▶ **ACTIVITY**: Filter the entries below, keeping only lines with "that".

[Start of section]

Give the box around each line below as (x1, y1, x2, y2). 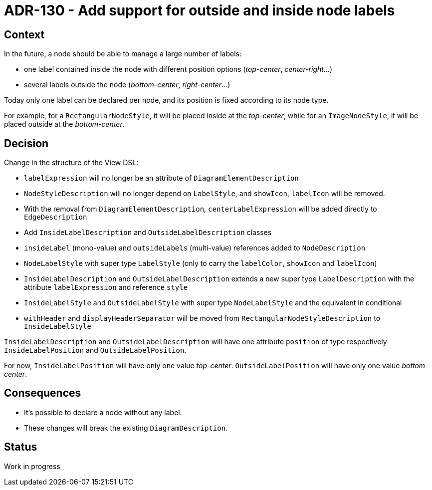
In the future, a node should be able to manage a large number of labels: (4, 49, 241, 58)
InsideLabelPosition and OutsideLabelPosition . (4, 346, 187, 355)
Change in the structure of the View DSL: (4, 158, 139, 167)
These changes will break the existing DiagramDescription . (24, 423, 228, 432)
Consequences (4, 387, 81, 400)
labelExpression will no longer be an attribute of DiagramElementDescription (24, 174, 299, 183)
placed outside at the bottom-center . (4, 120, 125, 129)
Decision (4, 137, 49, 150)
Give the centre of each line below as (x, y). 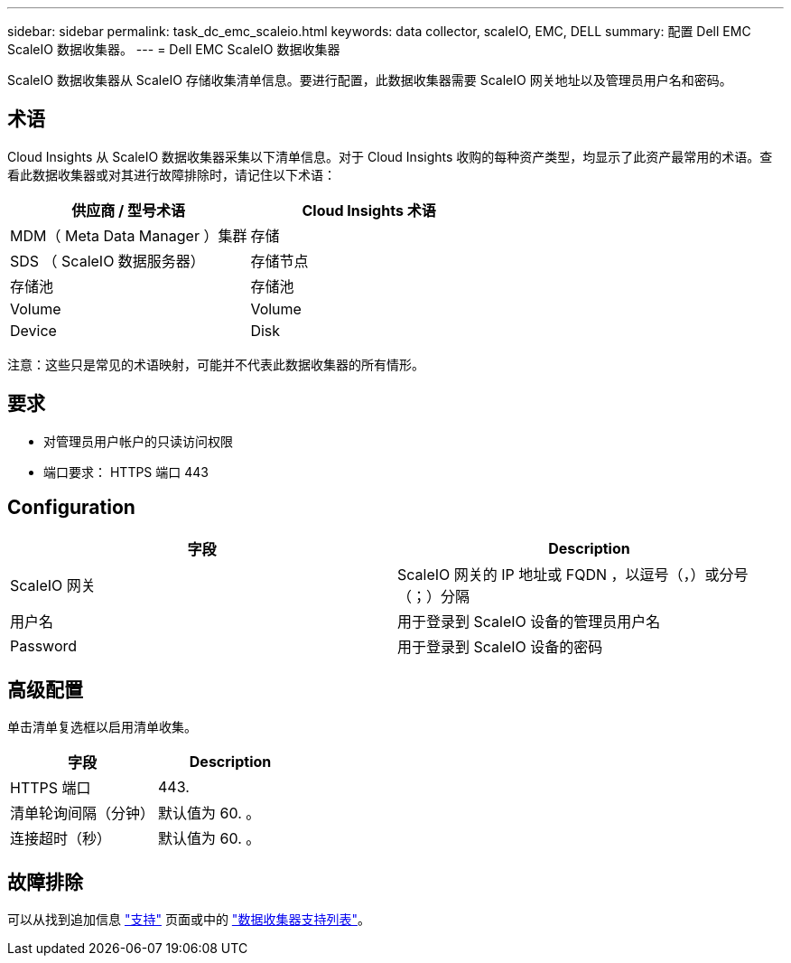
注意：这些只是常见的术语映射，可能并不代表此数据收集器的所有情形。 (216, 364)
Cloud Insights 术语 (369, 210)
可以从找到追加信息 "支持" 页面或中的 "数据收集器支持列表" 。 (189, 920)
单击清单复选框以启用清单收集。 (102, 727)
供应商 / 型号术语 (129, 210)
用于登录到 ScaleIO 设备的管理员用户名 (529, 621)
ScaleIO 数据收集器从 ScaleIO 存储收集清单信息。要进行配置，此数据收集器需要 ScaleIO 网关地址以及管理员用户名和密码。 (370, 80)
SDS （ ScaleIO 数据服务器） (107, 261)
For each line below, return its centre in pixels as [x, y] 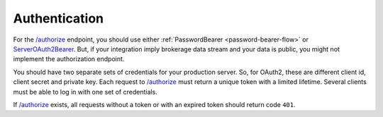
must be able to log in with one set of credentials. [85, 92]
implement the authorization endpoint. [69, 59]
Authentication [59, 18]
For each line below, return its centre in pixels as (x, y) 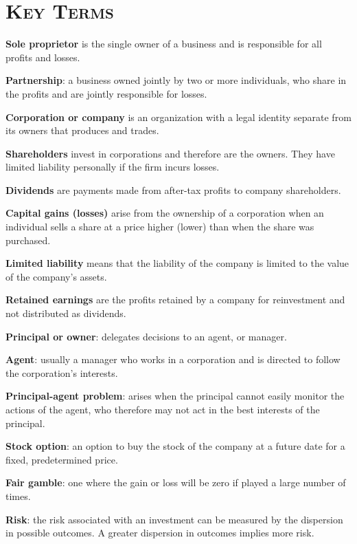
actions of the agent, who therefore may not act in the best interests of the (163, 409)
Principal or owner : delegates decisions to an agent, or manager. (146, 336)
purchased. (28, 240)
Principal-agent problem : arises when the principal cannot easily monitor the (175, 396)
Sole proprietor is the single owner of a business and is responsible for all (164, 44)
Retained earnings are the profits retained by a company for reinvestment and (175, 300)
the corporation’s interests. (62, 372)
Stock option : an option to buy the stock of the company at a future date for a (175, 446)
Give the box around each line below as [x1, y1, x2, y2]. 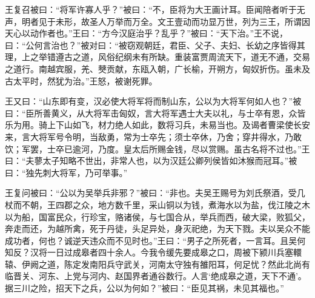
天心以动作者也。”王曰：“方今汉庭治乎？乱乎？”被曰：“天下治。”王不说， [5, 27, 288, 39]
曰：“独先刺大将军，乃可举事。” [5, 166, 128, 178]
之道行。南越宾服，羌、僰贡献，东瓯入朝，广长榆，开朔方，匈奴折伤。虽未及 [5, 62, 310, 75]
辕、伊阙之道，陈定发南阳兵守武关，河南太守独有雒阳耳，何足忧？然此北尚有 [5, 257, 310, 270]
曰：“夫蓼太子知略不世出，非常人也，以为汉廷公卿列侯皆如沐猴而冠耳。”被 [5, 154, 297, 167]
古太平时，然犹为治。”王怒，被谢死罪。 [5, 74, 157, 87]
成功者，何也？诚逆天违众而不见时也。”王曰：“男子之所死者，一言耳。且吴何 [5, 234, 306, 246]
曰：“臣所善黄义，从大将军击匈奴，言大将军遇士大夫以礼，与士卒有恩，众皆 [5, 106, 306, 119]
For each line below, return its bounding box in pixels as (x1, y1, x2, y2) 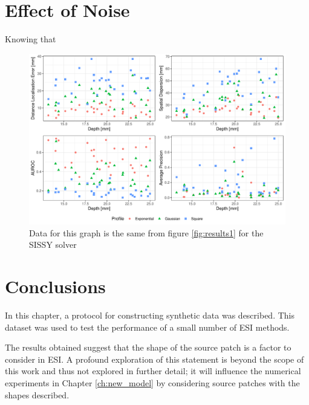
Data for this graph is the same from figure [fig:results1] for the (29, 226, 264, 239)
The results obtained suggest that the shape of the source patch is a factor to (5, 341, 291, 354)
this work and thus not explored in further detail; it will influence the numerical (5, 364, 301, 377)
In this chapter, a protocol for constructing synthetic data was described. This (5, 309, 294, 322)
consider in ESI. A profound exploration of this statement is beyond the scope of (5, 352, 304, 365)
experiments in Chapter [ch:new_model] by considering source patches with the (5, 376, 300, 389)
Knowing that (5, 33, 56, 45)
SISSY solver (29, 238, 77, 251)
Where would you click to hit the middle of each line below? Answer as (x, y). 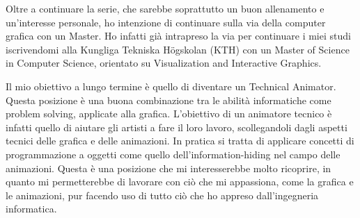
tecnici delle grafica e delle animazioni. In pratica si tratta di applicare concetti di (180, 141)
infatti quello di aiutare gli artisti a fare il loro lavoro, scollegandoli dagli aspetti (177, 127)
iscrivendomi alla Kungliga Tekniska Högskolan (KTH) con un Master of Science (178, 49)
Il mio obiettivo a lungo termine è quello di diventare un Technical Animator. (171, 86)
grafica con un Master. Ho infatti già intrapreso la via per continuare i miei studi (178, 36)
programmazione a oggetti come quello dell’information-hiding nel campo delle (173, 154)
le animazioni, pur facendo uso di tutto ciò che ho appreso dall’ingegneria (162, 195)
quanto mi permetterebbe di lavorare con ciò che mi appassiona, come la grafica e (180, 182)
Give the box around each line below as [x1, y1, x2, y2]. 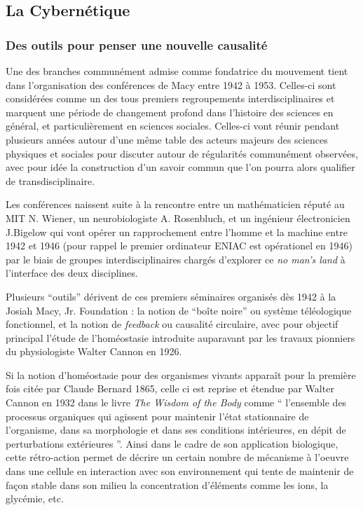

[End of section]

▶ **OUTPUT OF THE TASK**:
The results obtained suggest that the shape of the source patch is a factor to (5, 341, 291, 354)
Knowing that (5, 33, 56, 45)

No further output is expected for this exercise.